_Directions for this task_: Below is a listing; print exactly its lines from the one containing "Rowland & Deliverance) [120, 100]" down to the one containing "ích của khách", both inclusive, with every picture left out.

┌────────

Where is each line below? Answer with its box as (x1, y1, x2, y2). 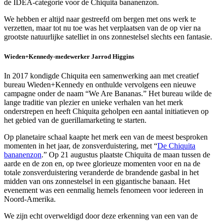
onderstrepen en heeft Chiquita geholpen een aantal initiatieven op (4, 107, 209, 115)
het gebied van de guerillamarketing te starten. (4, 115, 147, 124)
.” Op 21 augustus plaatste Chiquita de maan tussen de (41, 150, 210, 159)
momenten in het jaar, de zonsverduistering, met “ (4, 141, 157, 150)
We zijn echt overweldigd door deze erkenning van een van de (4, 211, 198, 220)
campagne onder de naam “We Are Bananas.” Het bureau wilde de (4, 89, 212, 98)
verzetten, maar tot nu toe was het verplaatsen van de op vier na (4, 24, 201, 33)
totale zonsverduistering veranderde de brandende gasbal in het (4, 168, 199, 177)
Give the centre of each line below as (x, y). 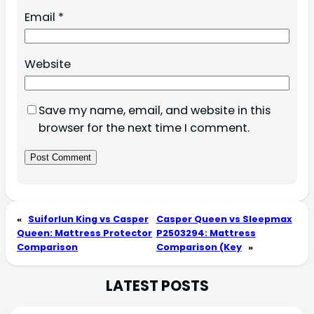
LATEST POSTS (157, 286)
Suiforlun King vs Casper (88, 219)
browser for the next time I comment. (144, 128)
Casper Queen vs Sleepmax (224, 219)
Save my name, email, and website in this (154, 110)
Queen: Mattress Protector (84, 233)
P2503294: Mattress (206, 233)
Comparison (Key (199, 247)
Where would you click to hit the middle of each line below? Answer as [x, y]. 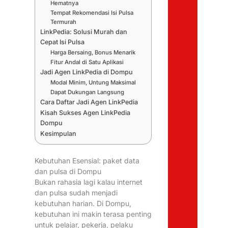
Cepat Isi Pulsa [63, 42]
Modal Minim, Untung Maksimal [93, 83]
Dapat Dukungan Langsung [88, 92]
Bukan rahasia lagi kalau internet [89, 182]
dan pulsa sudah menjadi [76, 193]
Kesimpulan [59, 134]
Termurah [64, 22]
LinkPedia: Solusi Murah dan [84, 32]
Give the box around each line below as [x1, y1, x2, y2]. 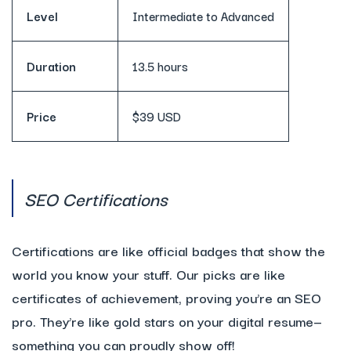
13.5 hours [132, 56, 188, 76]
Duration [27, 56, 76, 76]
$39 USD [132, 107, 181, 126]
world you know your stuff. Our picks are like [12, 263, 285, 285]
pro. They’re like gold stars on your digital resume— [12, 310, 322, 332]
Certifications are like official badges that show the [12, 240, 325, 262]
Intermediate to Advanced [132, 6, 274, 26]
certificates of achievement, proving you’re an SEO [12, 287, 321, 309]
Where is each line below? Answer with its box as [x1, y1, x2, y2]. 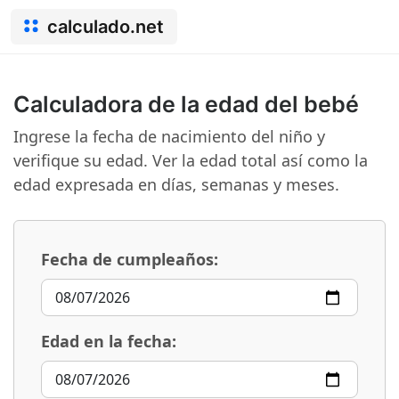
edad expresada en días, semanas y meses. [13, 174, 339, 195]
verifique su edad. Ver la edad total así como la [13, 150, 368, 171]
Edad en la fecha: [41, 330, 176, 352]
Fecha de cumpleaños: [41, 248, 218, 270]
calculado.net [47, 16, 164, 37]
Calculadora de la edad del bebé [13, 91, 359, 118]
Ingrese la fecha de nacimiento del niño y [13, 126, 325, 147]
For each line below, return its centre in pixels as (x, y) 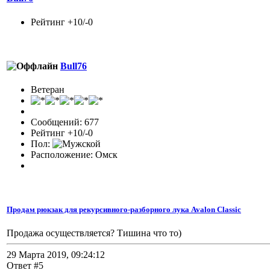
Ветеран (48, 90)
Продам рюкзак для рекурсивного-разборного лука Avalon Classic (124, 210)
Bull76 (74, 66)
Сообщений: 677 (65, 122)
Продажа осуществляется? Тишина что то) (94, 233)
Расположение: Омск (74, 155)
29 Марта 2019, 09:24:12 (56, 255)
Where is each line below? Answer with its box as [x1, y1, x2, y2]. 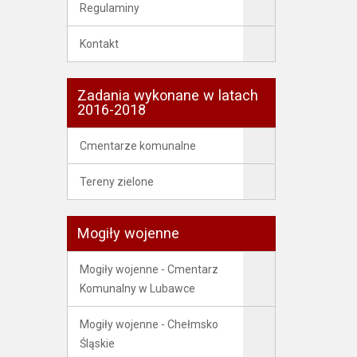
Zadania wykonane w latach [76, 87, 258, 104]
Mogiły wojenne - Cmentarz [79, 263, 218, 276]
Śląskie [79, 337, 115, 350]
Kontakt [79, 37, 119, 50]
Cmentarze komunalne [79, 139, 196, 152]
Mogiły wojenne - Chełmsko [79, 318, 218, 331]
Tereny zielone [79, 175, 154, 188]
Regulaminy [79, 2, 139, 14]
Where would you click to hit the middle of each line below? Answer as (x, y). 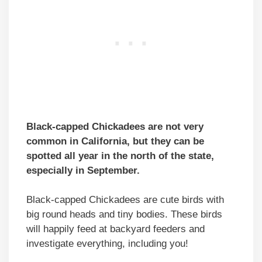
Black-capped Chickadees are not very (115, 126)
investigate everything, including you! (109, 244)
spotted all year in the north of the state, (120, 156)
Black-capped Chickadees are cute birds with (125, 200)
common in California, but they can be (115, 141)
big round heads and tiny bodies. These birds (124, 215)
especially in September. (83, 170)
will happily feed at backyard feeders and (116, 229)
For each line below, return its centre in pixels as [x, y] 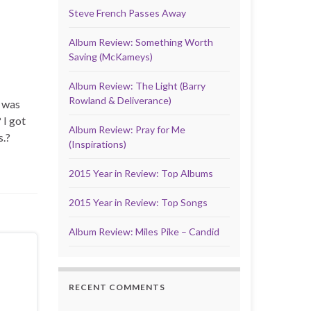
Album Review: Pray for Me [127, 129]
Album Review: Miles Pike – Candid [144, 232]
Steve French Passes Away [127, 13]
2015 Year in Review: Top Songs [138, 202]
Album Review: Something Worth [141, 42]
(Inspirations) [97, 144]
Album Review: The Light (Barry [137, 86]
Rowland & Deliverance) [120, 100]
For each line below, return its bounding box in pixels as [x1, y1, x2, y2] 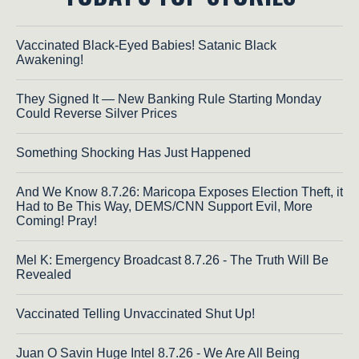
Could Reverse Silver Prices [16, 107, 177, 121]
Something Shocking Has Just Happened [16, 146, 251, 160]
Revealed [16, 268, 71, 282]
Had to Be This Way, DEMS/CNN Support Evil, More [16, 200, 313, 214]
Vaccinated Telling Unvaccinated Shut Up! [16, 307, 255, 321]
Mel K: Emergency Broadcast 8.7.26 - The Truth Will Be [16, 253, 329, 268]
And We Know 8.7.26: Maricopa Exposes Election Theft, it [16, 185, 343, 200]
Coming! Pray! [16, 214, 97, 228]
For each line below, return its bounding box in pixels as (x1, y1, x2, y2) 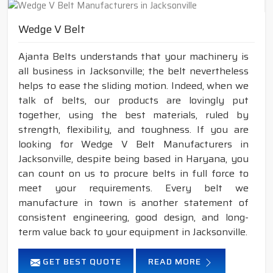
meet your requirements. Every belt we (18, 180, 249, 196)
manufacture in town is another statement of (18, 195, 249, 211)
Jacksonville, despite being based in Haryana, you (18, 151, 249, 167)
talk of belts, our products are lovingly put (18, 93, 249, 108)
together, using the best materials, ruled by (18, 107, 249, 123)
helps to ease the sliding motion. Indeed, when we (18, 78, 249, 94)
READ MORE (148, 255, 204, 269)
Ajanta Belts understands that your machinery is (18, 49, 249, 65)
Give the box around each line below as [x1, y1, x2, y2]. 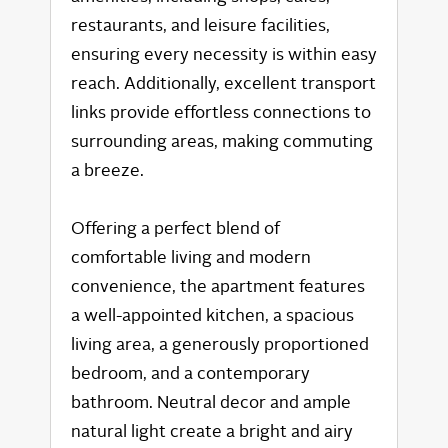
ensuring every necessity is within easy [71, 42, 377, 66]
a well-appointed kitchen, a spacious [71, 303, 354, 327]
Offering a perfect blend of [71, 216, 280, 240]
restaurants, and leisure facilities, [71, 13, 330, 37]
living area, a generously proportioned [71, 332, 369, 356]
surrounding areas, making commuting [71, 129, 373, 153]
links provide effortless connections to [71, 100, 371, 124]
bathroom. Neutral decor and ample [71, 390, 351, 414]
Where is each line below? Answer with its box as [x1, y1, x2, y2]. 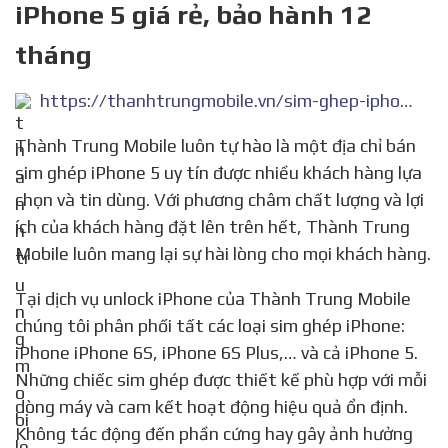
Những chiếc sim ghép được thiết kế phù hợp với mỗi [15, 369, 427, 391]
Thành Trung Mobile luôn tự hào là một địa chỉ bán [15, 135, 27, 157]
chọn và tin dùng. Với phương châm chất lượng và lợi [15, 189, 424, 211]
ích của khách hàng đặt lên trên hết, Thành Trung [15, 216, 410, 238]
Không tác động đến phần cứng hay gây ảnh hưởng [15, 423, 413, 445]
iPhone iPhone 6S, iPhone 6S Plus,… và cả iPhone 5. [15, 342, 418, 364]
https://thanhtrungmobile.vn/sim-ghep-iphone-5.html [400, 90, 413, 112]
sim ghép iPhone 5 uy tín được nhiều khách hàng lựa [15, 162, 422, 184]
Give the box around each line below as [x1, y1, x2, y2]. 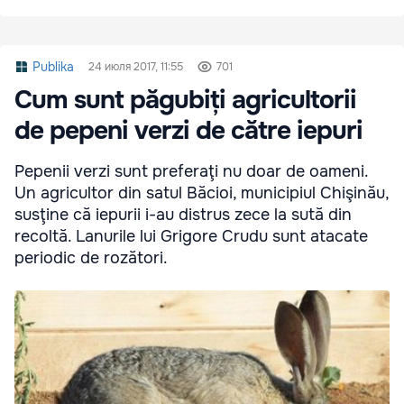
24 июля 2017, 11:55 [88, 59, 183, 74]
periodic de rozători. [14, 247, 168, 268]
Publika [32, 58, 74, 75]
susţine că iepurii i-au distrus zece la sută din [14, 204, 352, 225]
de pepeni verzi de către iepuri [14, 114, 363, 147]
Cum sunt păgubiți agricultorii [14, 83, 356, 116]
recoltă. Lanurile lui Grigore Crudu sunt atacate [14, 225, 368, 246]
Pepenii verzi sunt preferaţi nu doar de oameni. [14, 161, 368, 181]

└────────

_Solution for this task_:
Rowland & Deliverance) [120, 100]
For each line below, return its bounding box in pixels as [x1, y1, x2, y2] 
Could Reverse Silver Prices [16, 107, 177, 121]
Something Shocking Has Just Happened [16, 146, 251, 160]
Revealed [16, 268, 71, 282]
Had to Be This Way, DEMS/CNN Support Evil, More [16, 200, 313, 214]
Vaccinated Telling Unvaccinated Shut Up! [16, 307, 255, 321]
Mel K: Emergency Broadcast 8.7.26 - The Truth Will Be [16, 253, 329, 268]
And We Know 8.7.26: Maricopa Exposes Election Theft, it [16, 185, 343, 200]
Coming! Pray! [16, 214, 97, 228]
For each line below, return its bounding box in pixels as (x1, y1, x2, y2) 
meet your requirements. Every belt we (18, 180, 249, 196)
manufacture in town is another statement of (18, 195, 249, 211)
Jacksonville, despite being based in Haryana, you (18, 151, 249, 167)
talk of belts, our products are lovingly put (18, 93, 249, 108)
together, using the best materials, ruled by (18, 107, 249, 123)
helps to ease the sliding motion. Indeed, when we (18, 78, 249, 94)
READ MORE (148, 255, 204, 269)
Ajanta Belts understands that your machinery is (18, 49, 249, 65)
Give the box around each line below as [x1, y1, x2, y2]. 
ensuring every necessity is within easy [71, 42, 377, 66]
a well-appointed kitchen, a spacious [71, 303, 354, 327]
Offering a perfect blend of [71, 216, 280, 240]
restaurants, and leisure facilities, [71, 13, 330, 37]
living area, a generously proportioned [71, 332, 369, 356]
surrounding areas, making commuting [71, 129, 373, 153]
links provide effortless connections to [71, 100, 371, 124]
bathroom. Neutral decor and ample [71, 390, 351, 414]
Where is each line below? Answer with its box as [x1, y1, x2, y2]. 
Những chiếc sim ghép được thiết kế phù hợp với mỗi [15, 369, 427, 391]
Thành Trung Mobile luôn tự hào là một địa chỉ bán [15, 135, 27, 157]
chọn và tin dùng. Với phương châm chất lượng và lợi [15, 189, 424, 211]
ích của khách hàng đặt lên trên hết, Thành Trung [15, 216, 410, 238]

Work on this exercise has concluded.